With Tuesday’s primary election now underway, more than 200,000 Montanans have already cast ballots — roughly one in four of the state’s registered voters — signaling that final turnout could approach or exceed historical averages for non-presidential primaries.

Where the Numbers Stand

Montana’s Secretary of State reports 790,737 residents are registered to vote statewide. Of the 513,722 who received mail ballots, about 201,170 — nearly 39 percent — have returned them. That puts total early participation at approximately 25 percent of all registered voters heading into the final hours of voting.
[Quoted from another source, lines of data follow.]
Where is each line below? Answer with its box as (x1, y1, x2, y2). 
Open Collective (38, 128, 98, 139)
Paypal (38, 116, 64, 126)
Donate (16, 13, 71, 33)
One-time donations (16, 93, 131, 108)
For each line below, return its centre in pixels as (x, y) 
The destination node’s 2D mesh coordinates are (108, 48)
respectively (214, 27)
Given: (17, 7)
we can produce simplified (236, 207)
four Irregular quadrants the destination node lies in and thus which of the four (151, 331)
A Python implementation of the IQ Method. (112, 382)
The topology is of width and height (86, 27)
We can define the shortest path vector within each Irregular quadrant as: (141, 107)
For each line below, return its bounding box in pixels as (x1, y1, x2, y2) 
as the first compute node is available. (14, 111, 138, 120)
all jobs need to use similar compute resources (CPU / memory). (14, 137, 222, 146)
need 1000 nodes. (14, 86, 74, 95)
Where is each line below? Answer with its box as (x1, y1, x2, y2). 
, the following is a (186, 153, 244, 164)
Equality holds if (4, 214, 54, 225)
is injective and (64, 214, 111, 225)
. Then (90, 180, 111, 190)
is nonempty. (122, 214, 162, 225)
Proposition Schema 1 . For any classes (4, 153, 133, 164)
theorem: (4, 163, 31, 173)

Historical comparisons offer useful context: non-presidential primary turnout in Montana has ranged from a low of 29 percent in 2002 to a high of nearly 42 percent in 2018. If early participation levels hold and late voting follows the 2024 pattern — when roughly 40 percent of all primary votes arrived in the final two days — total turnout this cycle could land toward the upper end of that range.
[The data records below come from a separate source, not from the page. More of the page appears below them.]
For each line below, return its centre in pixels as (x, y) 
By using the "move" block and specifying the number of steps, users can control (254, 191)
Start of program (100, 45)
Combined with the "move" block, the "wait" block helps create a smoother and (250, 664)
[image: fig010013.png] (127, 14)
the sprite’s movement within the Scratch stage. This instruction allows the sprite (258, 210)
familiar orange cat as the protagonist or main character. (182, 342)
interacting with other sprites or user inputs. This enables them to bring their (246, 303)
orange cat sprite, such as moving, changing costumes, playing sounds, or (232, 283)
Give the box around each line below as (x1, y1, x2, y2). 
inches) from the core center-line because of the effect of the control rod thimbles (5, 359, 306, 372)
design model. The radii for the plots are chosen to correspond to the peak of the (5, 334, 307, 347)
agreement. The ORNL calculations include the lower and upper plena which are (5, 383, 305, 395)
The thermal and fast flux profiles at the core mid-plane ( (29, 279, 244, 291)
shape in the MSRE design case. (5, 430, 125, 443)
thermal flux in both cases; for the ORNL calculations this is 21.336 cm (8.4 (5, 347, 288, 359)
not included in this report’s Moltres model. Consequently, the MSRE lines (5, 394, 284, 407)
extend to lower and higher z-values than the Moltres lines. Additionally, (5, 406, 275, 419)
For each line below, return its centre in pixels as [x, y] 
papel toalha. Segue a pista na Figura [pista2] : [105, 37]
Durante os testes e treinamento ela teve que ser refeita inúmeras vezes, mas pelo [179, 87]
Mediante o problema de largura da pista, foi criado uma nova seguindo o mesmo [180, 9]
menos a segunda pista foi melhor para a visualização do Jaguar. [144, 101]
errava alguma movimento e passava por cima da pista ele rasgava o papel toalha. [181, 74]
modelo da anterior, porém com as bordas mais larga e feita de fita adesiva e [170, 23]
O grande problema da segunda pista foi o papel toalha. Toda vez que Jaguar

Tuesday’s contest is a consequential one. Montana voters are deciding primaries for seats held by U.S. Senator Steve Daines and Congressman Ryan Zinke, both of whom are not seeking reelection to those offices, along with numerous state and local races.

Registration Still Open

County election offices were open Monday morning for last-minute registration, and voters can still register or update their registration at those offices through 8 p.m. Tuesday. A court ruling blocking Senate Bill 490, which would have ended same-day registration and tightened Election Day hours, means those extended registration options remain in place for this cycle.
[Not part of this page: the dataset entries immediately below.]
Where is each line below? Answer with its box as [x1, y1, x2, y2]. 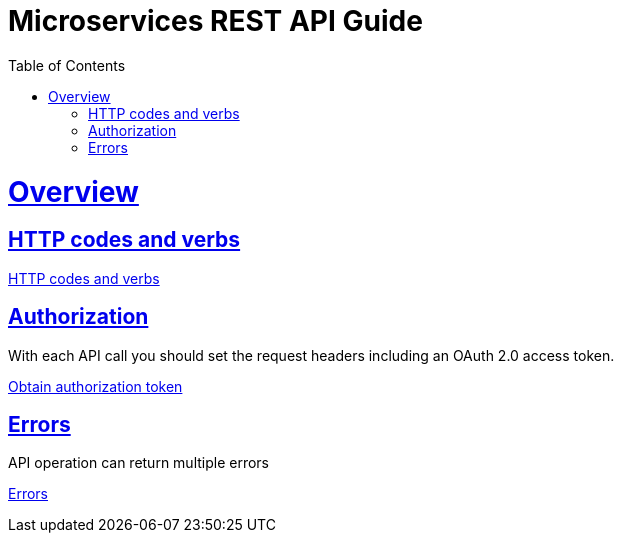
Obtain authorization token [8, 377, 183, 395]
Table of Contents [8, 56, 126, 74]
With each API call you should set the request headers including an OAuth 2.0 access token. [8, 346, 615, 364]
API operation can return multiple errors [8, 454, 270, 472]
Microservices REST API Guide [8, 4, 423, 38]
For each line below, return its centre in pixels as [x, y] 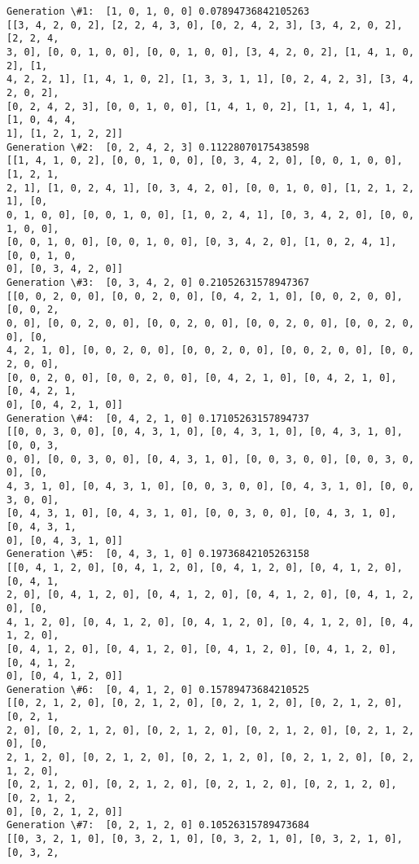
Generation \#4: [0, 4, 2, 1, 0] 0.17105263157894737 [158, 418]
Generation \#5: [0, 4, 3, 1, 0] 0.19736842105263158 [158, 554]
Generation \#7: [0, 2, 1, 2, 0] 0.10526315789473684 [158, 825]
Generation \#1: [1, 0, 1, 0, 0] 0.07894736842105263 [158, 11]
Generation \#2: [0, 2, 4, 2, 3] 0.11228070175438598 [158, 147]
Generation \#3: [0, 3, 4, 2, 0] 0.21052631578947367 [158, 283]
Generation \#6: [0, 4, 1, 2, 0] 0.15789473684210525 [158, 689]
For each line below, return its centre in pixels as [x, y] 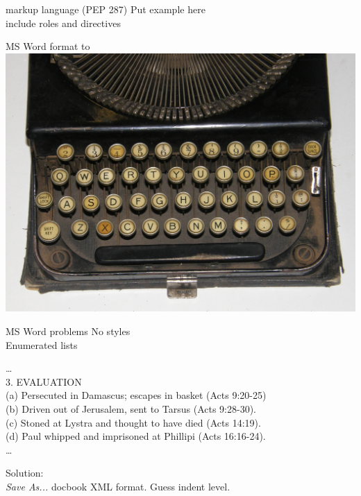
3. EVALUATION [44, 381]
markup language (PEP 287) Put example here [106, 9]
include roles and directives [63, 23]
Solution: [25, 473]
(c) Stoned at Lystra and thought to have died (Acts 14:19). [133, 422]
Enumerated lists [42, 344]
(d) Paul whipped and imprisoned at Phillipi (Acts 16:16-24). [136, 436]
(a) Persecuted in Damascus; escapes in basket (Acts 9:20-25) [136, 395]
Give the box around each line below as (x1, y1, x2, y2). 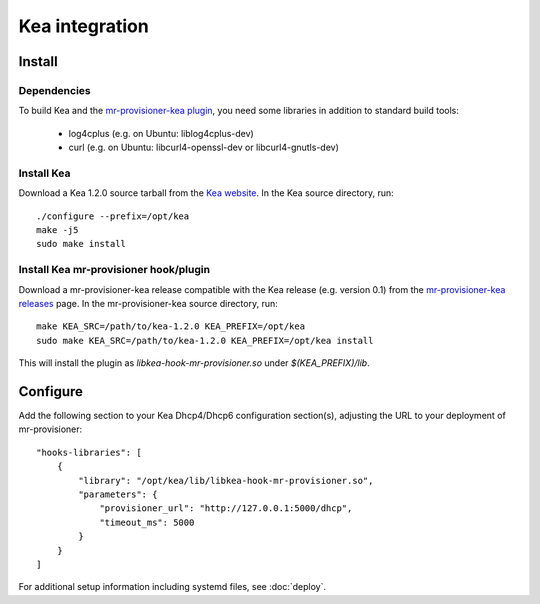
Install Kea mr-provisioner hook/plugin (18, 263, 210, 277)
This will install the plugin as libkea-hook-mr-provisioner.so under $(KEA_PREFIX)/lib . (18, 357, 370, 369)
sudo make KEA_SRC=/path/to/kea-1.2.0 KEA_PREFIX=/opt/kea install (36, 335, 374, 346)
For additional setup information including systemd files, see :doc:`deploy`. (18, 581, 327, 593)
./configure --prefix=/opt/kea (36, 210, 190, 222)
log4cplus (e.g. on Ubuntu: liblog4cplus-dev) (68, 127, 254, 139)
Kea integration (18, 15, 149, 37)
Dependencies (18, 83, 92, 97)
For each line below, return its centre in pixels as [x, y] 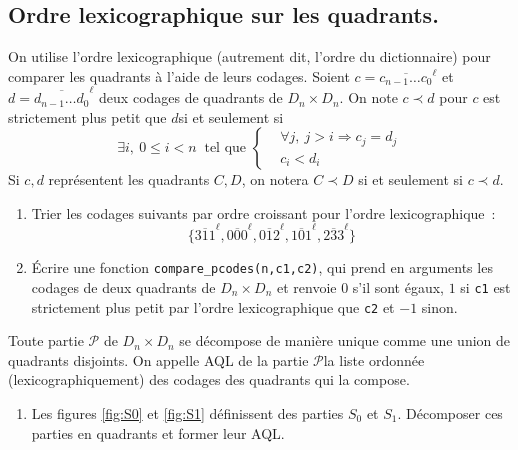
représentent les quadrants [129, 179]
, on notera [275, 179]
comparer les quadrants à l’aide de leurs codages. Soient [179, 75]
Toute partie [46, 340]
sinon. [439, 306]
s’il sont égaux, [398, 286]
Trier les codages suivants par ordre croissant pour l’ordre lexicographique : [263, 212]
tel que [225, 148]
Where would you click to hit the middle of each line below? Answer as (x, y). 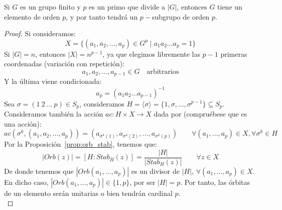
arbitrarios (163, 72)
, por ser (143, 182)
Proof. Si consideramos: (40, 33)
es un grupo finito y (50, 7)
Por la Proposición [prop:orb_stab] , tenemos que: (81, 144)
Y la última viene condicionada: (53, 81)
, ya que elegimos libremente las (151, 54)
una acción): (23, 123)
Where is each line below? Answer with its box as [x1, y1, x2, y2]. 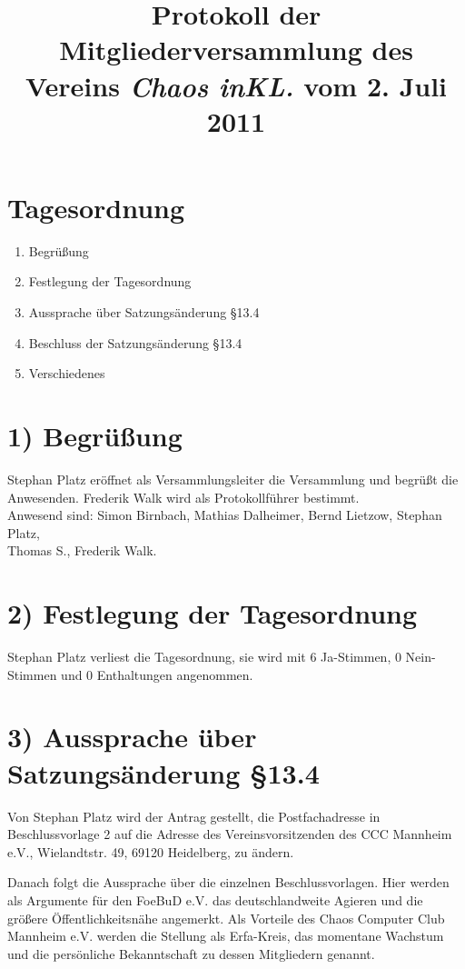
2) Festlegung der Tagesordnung [7, 594, 418, 632]
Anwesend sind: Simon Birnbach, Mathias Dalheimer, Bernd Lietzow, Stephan [7, 505, 442, 524]
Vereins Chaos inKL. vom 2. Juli [25, 66, 448, 105]
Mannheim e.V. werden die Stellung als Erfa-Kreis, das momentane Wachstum [7, 926, 444, 945]
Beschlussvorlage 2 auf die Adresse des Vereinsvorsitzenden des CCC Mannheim [7, 824, 452, 844]
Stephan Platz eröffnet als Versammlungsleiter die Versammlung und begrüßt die [7, 469, 459, 488]
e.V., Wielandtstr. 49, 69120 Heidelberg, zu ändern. [7, 842, 294, 861]
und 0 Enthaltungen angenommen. [61, 664, 253, 684]

For voters who received absentee ballots and haven’t yet returned them, mailing is no longer a viable option. Those ballots must be delivered in person to county election offices before 8 p.m. Tuesday to be counted.

A Consequential Primary

The elevated early-ballot return figures come amid unusually high-profile intraparty competition on the Republican side, where contested races up and down the ballot have drawn significant candidate spending and voter outreach efforts. Democrats also face competitive primaries in several key races.

Whether Montana ultimately eclipses its modern primary participation records will depend heavily on in-person turnout Tuesday. Given how sharply the 2024 primary skewed toward late voting, election observers note the final tally could shift considerably by evening.